I squat twice a week. Saturday morning and Wednesday evenings usually..


----------



## StoicHouse (May 14, 2016)

Do you do a full leg workout? Or just extra squats?


----------



## Dex (May 14, 2016)

I squat every day...usually just to pick up something off of the floor though.


----------



## StoicHouse (May 14, 2016)

Shit... I gotta get in that program.


----------



## ToolSteel (May 14, 2016)

I squat a minimum of twice a week. Works well for me.


----------



## PillarofBalance (May 14, 2016)

Frequency is king in my opinion.  However don't do competition squat with high frequency.
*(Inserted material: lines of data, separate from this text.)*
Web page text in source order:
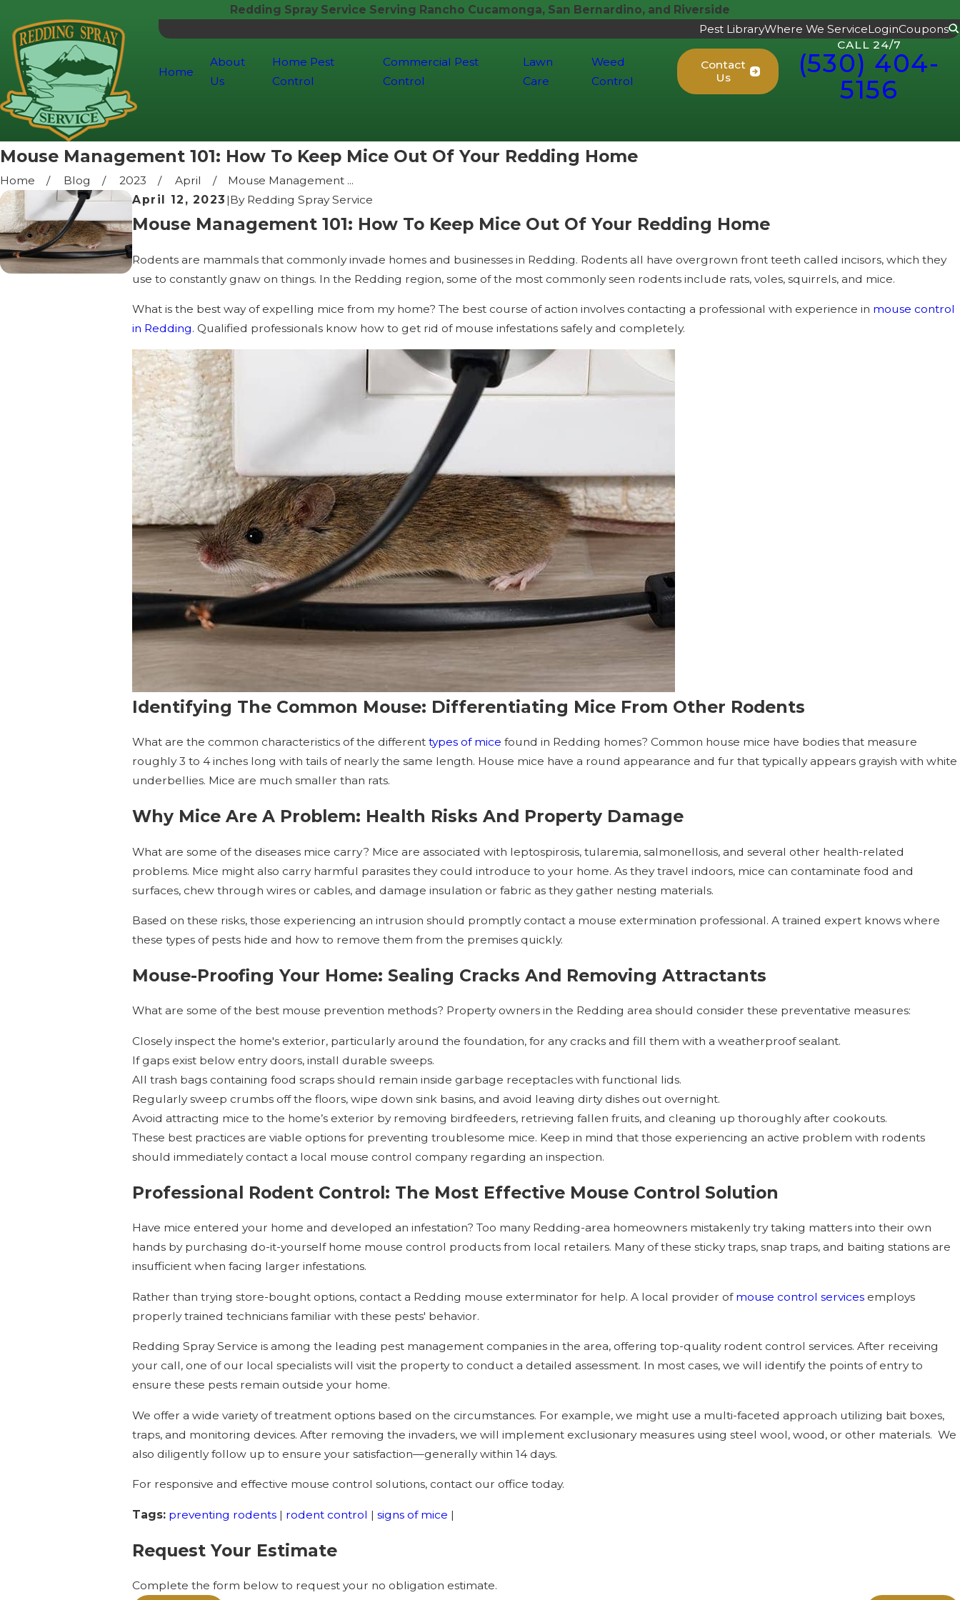
Redding Spray Service Serving Rancho Cucamonga, San Bernardino, and Riverside
Pest LibraryWhere We ServiceLoginCoupons
Home
About
Us
Home Pest
Control
Commercial Pest
Control
Lawn
Care
Weed
Control
Contact
Us
CALL 24/7
(530) 404-
5156
Mouse Management 101: How To Keep Mice Out Of Your Redding Home
Home Blog 2023 April
Mouse Management ...
April 12, 2023 |By Redding Spray Service
Mouse Management 101: How To Keep Mice Out Of Your Redding Home
Rodents are mammals that commonly invade homes and businesses in Redding. Rodents all have overgrown front teeth called incisors, which they
use to constantly gnaw on things. In the Redding region, some of the most commonly seen rodents include rats, voles, squirrels, and mice.
What is the best way of expelling mice from my home? The best course of action involves contacting a professional with experience in mouse control
in Redding. Qualified professionals know how to get rid of mouse infestations safely and completely.
Identifying The Common Mouse: Differentiating Mice From Other Rodents
What are the common characteristics of the differenttypes of mice found in Redding homes? Common house mice have bodies that measure
roughly 3 to 4 inches long with tails of nearly the same length. House mice have a round appearance and fur that typically appears grayish with white
underbellies. Mice are much smaller than rats.
Why Mice Are A Problem: Health Risks And Property Damage
What are some of the diseases mice carry? Mice are associated with leptospirosis, tularemia, salmonellosis, and several other health-related
problems. Mice might also carry harmful parasites they could introduce to your home. As they travel indoors, mice can contaminate food and
surfaces, chew through wires or cables, and damage insulation or fabric as they gather nesting materials.
Based on these risks, those experiencing an intrusion should promptly contact a mouse extermination professional. A trained expert knows where
these types of pests hide and how to remove them from the premises quickly.
Mouse-Proofing Your Home: Sealing Cracks And Removing Attractants
What are some of the best mouse prevention methods? Property owners in the Redding area should consider these preventative measures:
Closely inspect the home's exterior, particularly around the foundation, for any cracks and fill them with a weatherproof sealant.
If gaps exist below entry doors, install durable sweeps.
All trash bags containing food scraps should remain inside garbage receptacles with functional lids.
Regularly sweep crumbs off the floors, wipe down sink basins, and avoid leaving dirty dishes out overnight.
Avoid attracting mice to the home’s exterior by removing birdfeeders, retrieving fallen fruits, and cleaning up thoroughly after cookouts.
These best practices are viable options for preventing troublesome mice. Keep in mind that those experiencing an active problem with rodents
should immediately contact a local mouse control company regarding an inspection.
Professional Rodent Control: The Most Effective Mouse Control Solution
Have mice entered your home and developed an infestation? Too many Redding-area homeowners mistakenly try taking matters into their own
hands by purchasing do-it-yourself home mouse control products from local retailers. Many of these sticky traps, snap traps, and baiting stations are
insufficient when facing larger infestations.
Rather than trying store-bought options, contact a Redding mouse exterminator for help. A local provider of mouse control services employs
properly trained technicians familiar with these pests' behavior.
Redding Spray Service is among the leading pest management companies in the area, offering top-quality rodent control services. After receiving
your call, one of our local specialists will visit the property to conduct a detailed assessment. In most cases, we will identify the points of entry to
ensure these pests remain outside your home.
We offer a wide variety of treatment options based on the circumstances. For example, we might use a multi-faceted approach utilizing bait boxes,
traps, and monitoring devices. After removing the invaders, we will implement exclusionary measures using steel wool, wood, or other materials. We
also diligently follow up to ensure your satisfaction—generally within 14 days.
For responsive and effective mouse control solutions, contact our office today.
Tags: preventing rodents | rodent control | signs of mice |
Request Your Estimate
Complete the form below to request your no obligation estimate.
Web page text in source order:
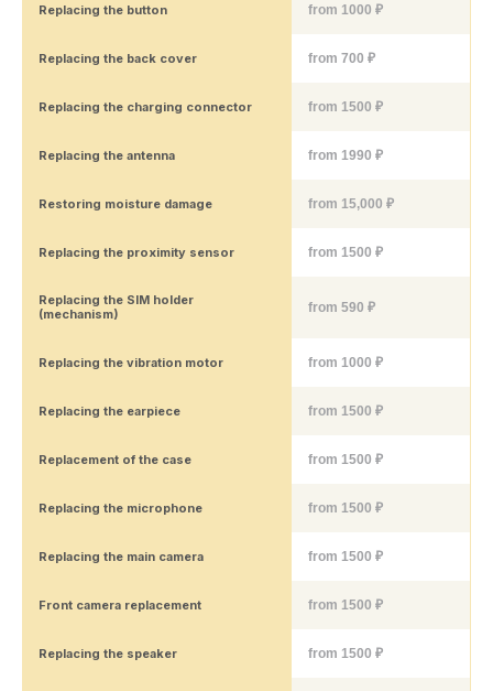
Replacing the button from 1000 ₽
Replacing the back cover from 700 ₽
Replacing the charging connector from 1500 ₽
Replacing the antenna from 1990 ₽
Restoring moisture damage from 15,000 ₽
Replacing the proximity sensor from 1500 ₽
Replacing the SIM holder
(mechanism)
from 590 ₽
Replacing the vibration motor from 1000 ₽
Replacing the earpiece from 1500 ₽
Replacement of the case from 1500 ₽
Replacing the microphone from 1500 ₽
Replacing the main camera from 1500 ₽
Front camera replacement from 1500 ₽
Replacing the speaker from 1500 ₽
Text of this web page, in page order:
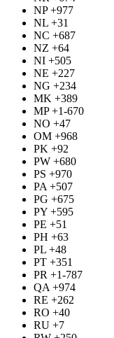
NP +977
NL +31
NC +687
NZ +64
NI +505
NE +227
NG +234
MK +389
MP +1-670
NO +47
OM +968
PK +92
PW +680
PS +970
PA +507
PG +675
PY +595
PE +51
PH +63
PL +48
PT +351
PR +1-787
QA +974
RE +262
RO +40
RU +7
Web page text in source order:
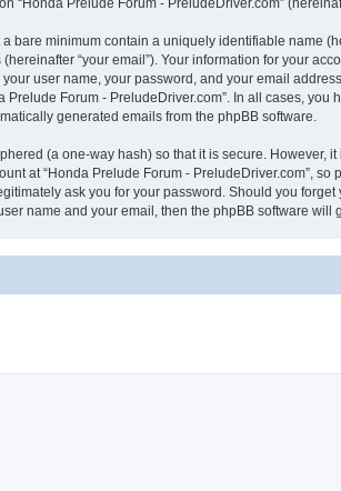
bare minimum contain a uniquely identifiable name
“your email”). Your information for your
user name, your password, and your email
Prelude Forum - PreludeDriver.com”. In all cases,
generated emails from the phpBB software.
(a one-way hash) so that it is secure. However,
at “Honda Prelude Forum - PreludeDriver.com”,
ask you for your password. Should you
name and your email, then the phpBB software will
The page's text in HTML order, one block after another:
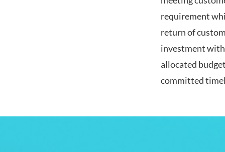
requirement
return of
investment
allocated
committed
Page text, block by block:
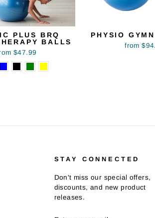
PLUS BRQ
BALLS
$47.99
PHYSIO
from
STAY CONNECTED
Don't miss our special offers,
discounts, and new product
releases.
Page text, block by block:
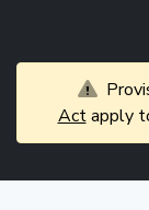
Actapply
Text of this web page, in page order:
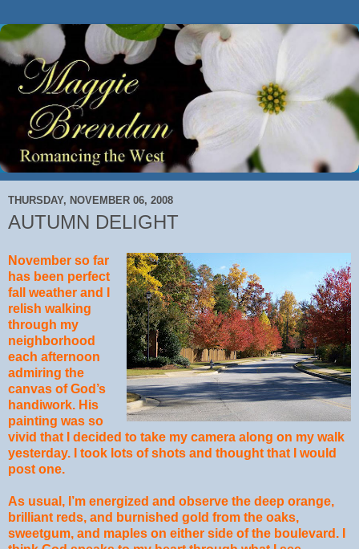
THURSDAY, NOVEMBER 06, 2008
AUTUMN DELIGHT
November so far
has been perfect
fall weather and I
relish walking
through my
neighborhood
each afternoon
admiring the
canvas of God’s
handiwork. His
painting was so
vivid that I decided to take my camera along on my walk
yesterday. I took lots of shots and thought that I would
post one.
As usual, I’m energized and observe the deep orange,
brilliant reds, and burnished gold from the oaks,
sweetgum, and maples on either side of the boulevard. I
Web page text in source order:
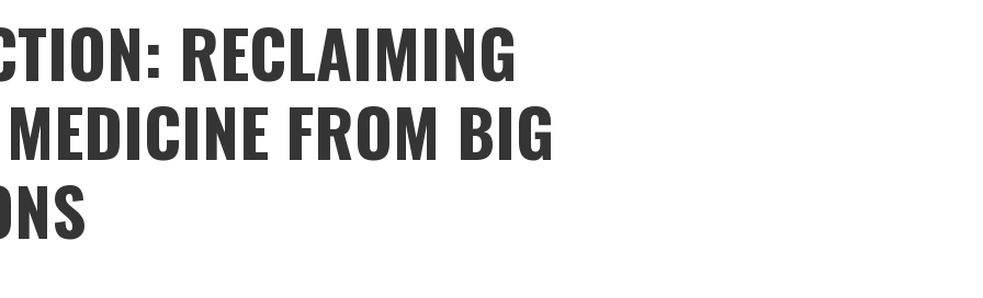
RECLAIMING
FROM BIG
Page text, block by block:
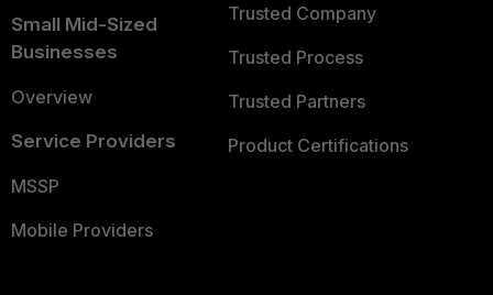
Small Mid-Sized
Businesses
Overview
Service Providers
MSSP
Mobile Providers
Trusted Company
Trusted Process
Trusted Partners
Product Certifications
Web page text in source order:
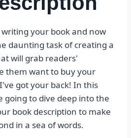
your book and now
daunting task of creating a
will grab readers'
them want to buy your
got your back! In this
going to dive deep into the
book description to make
in a sea of words.
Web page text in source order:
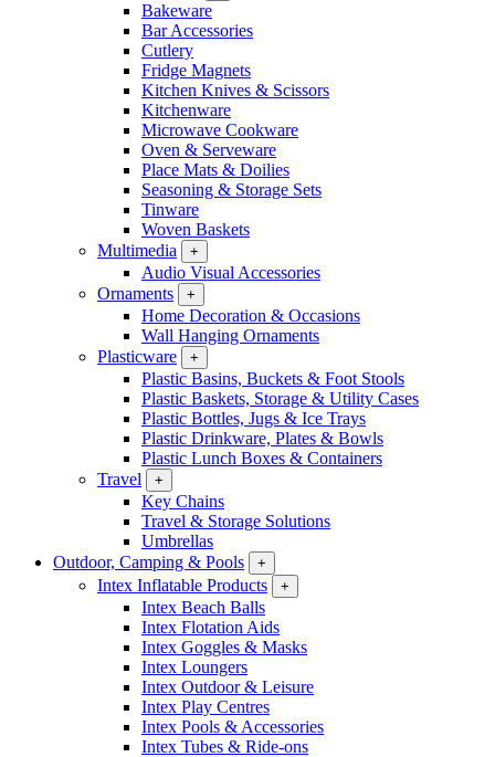
Bakeware
Bar Accessories
Cutlery
Fridge Magnets
Kitchen Knives & Scissors
Kitchenware
Microwave Cookware
Oven & Serveware
Place Mats & Doilies
Seasoning & Storage Sets
Tinware
Woven Baskets
Multimedia
+
Audio Visual Accessories
Ornaments
+
Home Decoration & Occasions
Wall Hanging Ornaments
Plasticware
+
Plastic Basins, Buckets & Foot Stools
Plastic Baskets, Storage & Utility Cases
Plastic Bottles, Jugs & Ice Trays
Plastic Drinkware, Plates & Bowls
Plastic Lunch Boxes & Containers
Travel
+
Key Chains
Travel & Storage Solutions
Umbrellas
Outdoor, Camping & Pools
+
Intex Inflatable Products +
Intex Beach Balls
Intex Flotation Aids
Intex Goggles & Masks
Intex Loungers
Intex Outdoor & Leisure
Intex Play Centres
Intex Pools & Accessories
Intex Tubes & Ride-ons
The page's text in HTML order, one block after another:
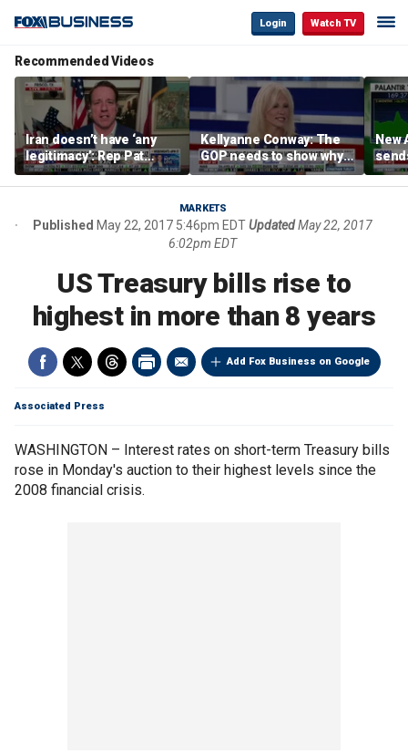
Login Watch TV
Recommended Videos
Iran doesn’t have ‘any
legitimacy’: Rep Pat
Fallon
Kellyanne Conway: The
GOP needs to show why
socialism is bad, not just
say it
New
MARKETS
Published May 22, 2017 5:46pm EDTUpdatedMay 22, 2017
6:02pm EDT
US Treasury bills rise to
highest in more than 8 years
Add Fox Business on Google
Associated Press
WASHINGTON – Interest rates on short-term Treasury bills
rose in Monday's auction to their highest levels since the
2008 financial crisis.
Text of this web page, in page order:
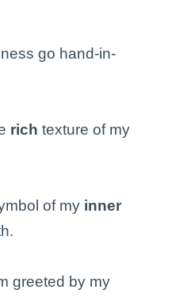
go hand-in-
rich texture of my
of my inner
greeted by my

Do once per week and any additional squatting can be done as a conjugate for assistance... pause squats ssb squats box squats and so on


----------



## Milo (May 14, 2016)

I used to squat 3 times a week and I got weak as ****. The warm up weight felt like 800 pounds and my form went to shit. It just beat my down. Now I squat twice a week and I've found it to be my sweet spot. On Monday I squat to a heavy single @9 and on Wednesday I squat to a triple @9 then do accessory work. Been hitting PRs weekly.


----------



## LeanHerm (May 14, 2016)

I was the gay dude at the gym who did legs once per week. Joined up with strength first and now I'm that gay dude who does some sort of legs a few times a week. That's why my booty and legs no longer fit into my skinny jeans.


----------



## ECKSRATED (May 14, 2016)

I personally like twice a week. One day for sets of 5s or 3s and then one day for speed. Works well for me.


----------



## bigdog (May 14, 2016)

ECKSRATED said:


> I personally like twice a week. One day for sets of 5s or 3s and then one day for speed. Works well for me.



×2 for me. Heavy 1 day and speed the second day. Works very well for me...


----------



## StoicHouse (May 14, 2016)

Sick. Thanks gents.


----------



## Bigmike (May 14, 2016)

Twice a week, heavy low rep day plus high rep/speed low weight day works best for me. Seems to make me grow faster than once a week did.


----------